Não podias ficar presa comigo
à pequena dor que cada um de nós
traz docemente pela mão
a esta pequena dor à portuguesa
tão mansa quase vegetal

Não tu não mereces esta cidade não mereces
esta roda de náusea em que giramos
até à idiotia
esta pequena morte
e o seu minucioso e porco ritual
esta nossa razão absurda de ser

Não tu és da cidade aventureira
da cidade onde o amor encontra as suas ruas
e o cemitério ardente
da sua morte
tu és da cidade onde vives por um fio
de puro acaso
onde morres ou vives não de asfixia
mas às mãos de uma aventura de um comércio puro
sem a moeda falsa do bem e do mal

*

Nesta curva tão terna e lancinante
que vai ser que já é o teu desaparecimento
digo-te adeus
e como um adolescente
tropeço de ternura
por ti.
Alexandre O'Neill, Poesias Completas

Longe de Veracruz


"Nem toda a gente sabe que penso nunca voltar a Veracruz e às suas praias longínquas.

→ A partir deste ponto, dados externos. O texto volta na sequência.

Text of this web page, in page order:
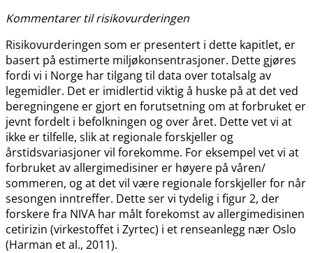
Kommentarer til risikovurderingen
Risikovurderingen som er presentert i dette kapitlet, er
basert på estimerte miljøkonsentrasjoner. Dette gjøres
fordi vi i Norge har tilgang til data over totalsalg av
legemidler. Det er imidlertid viktig å huske på at det ved
beregningene er gjort en forutsetning om at forbruket er
jevnt fordelt i befolkningen og over året. Dette vet vi at
ikke er tilfelle, slik at regionale forskjeller og
årstidsvariasjoner vil forekomme. For eksempel vet vi at
forbruket av allergimedisiner er høyere på våren​​/​​
sommeren, og at det vil være regionale forskjeller for når
sesongen inntreffer. Dette ser vi tydelig i figur 2, der
forskere fra NIVA har målt forekomst av allergimedisinen
cetirizin (virkestoffet i Zyrtec) i et renseanlegg nær Oslo
(Harman et al., 2011).
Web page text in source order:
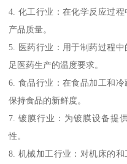
4. 化工行业：在化学反应过
产品质量。
5. 医药行业：用于制药过程
足医药生产的温度要求。
6. 食品行业：在食品加工和
保持食品的新鲜度。
7. 镀膜行业：为镀膜设备提
性。
8. 机械加工行业：对机床的
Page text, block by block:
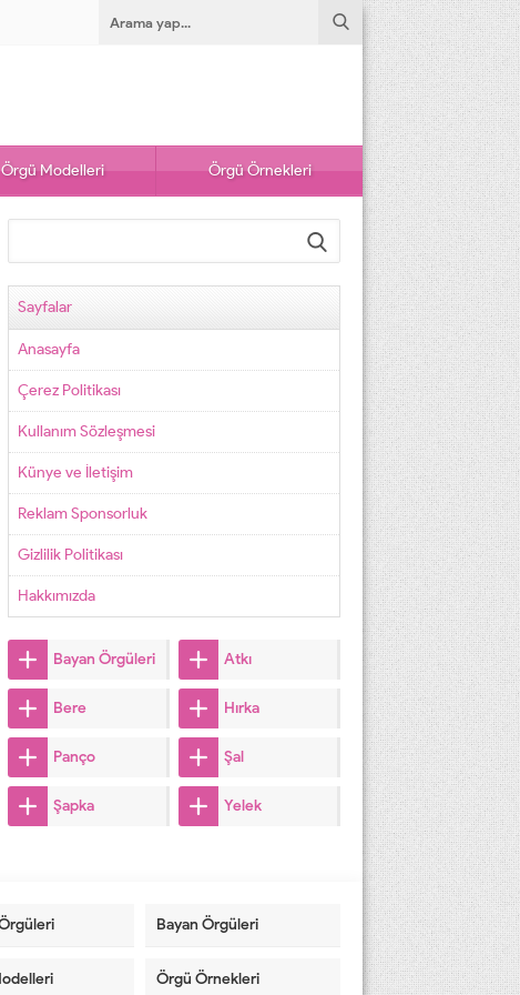
Örgü Modelleri Örgü Örnekleri
Sayfalar
Anasayfa
Çerez Politikası
Kullanım Sözleşmesi
Künye ve İletişim
Reklam Sponsorluk
Gizlilik Politikası
Hakkımızda
Bayan Örgüleri Atkı
Bere Hırka
Panço Şal
Şapka Yelek
Bayan Örgüleri
Örgü Örnekleri
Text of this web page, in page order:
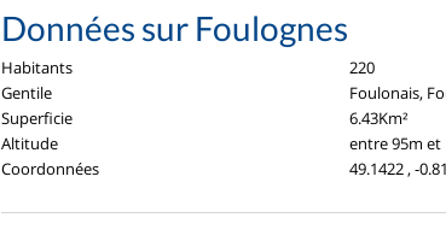
Données sur Foulognes
Habitants
220
Gentile
Foulonais,
Superficie
6.43Km²
Altitude
entre 95m et
Coordonnées
49.1422 , -
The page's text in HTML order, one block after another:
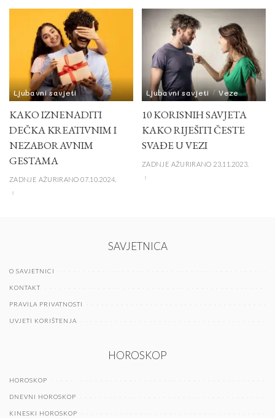
Ljubavni savjeti
KAKO IZNENADITI
DEČKA KREATIVNIM I
NEZABORAVNIM
GESTAMA
ZADNJE AŽURIRANO 07.10.2024.
Ljubavni savjeti Veze
10 KORISNIH SAVJETA
KAKO RIJEŠITI ČESTE
SVAĐE U VEZI
ZADNJE AŽURIRANO 23.11.2023.
SAVJETNICA
O SAVJETNICI
KONTAKT
PRAVILA PRIVATNOSTI
UVJETI KORIŠTENJA
HOROSKOP
HOROSKOP
DNEVNI HOROSKOP
KINESKI HOROSKOP
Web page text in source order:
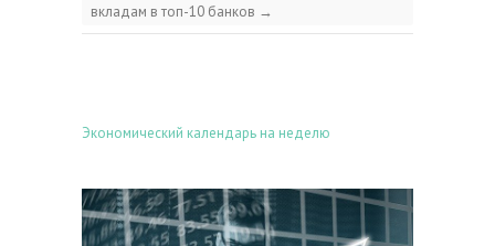
вкладам в топ-10 банков →
Экономический календарь на неделю

Fui feliz aí, o mês passado, em noite de lua cheia, em Los Portales, nem antes nem depois dessa noite, no último mês de Julho da minha juventude. Mas penso nunca voltar, pois sei muito bem que a nostalgia de um lugar apenas se enriquece se se conservar como nostalgia, e que a sua recuperação significa a morte."
Enrique Vila-Matas, Longe de Veracruz

23.8.09

Nas noites mais longas dessas viagens intermináveis, escrevia páginas e páginas com nomes de cidades abandonadas junto ao mar, e de plantas que provocavam alucinações. Depois queimava tudo.
O arranhar do lápis no papel subia pelas paredes e entranhava-se no corpo, feria a pele e abrigava-se atrás dos olhos. Nessas noites de silêncio ensurdecedor esperava por vozes que nunca chegavam, sentava-me à janela e imaginava as ruas que atravessaria no dia seguinte.

Passou algum tempo desde a última vez que tentei escrever. As palavras parecem não querer sair. Ficam como que presas atrás dos olhos, escondidas onde não as consigo encontrar e passar para o papel. Days have gone by since I wrote my last poem. Now words seem to come out without any sense, without feeling. So I stay here, waiting for some unexpected inspiration, for some brilliant sentence that may change everything.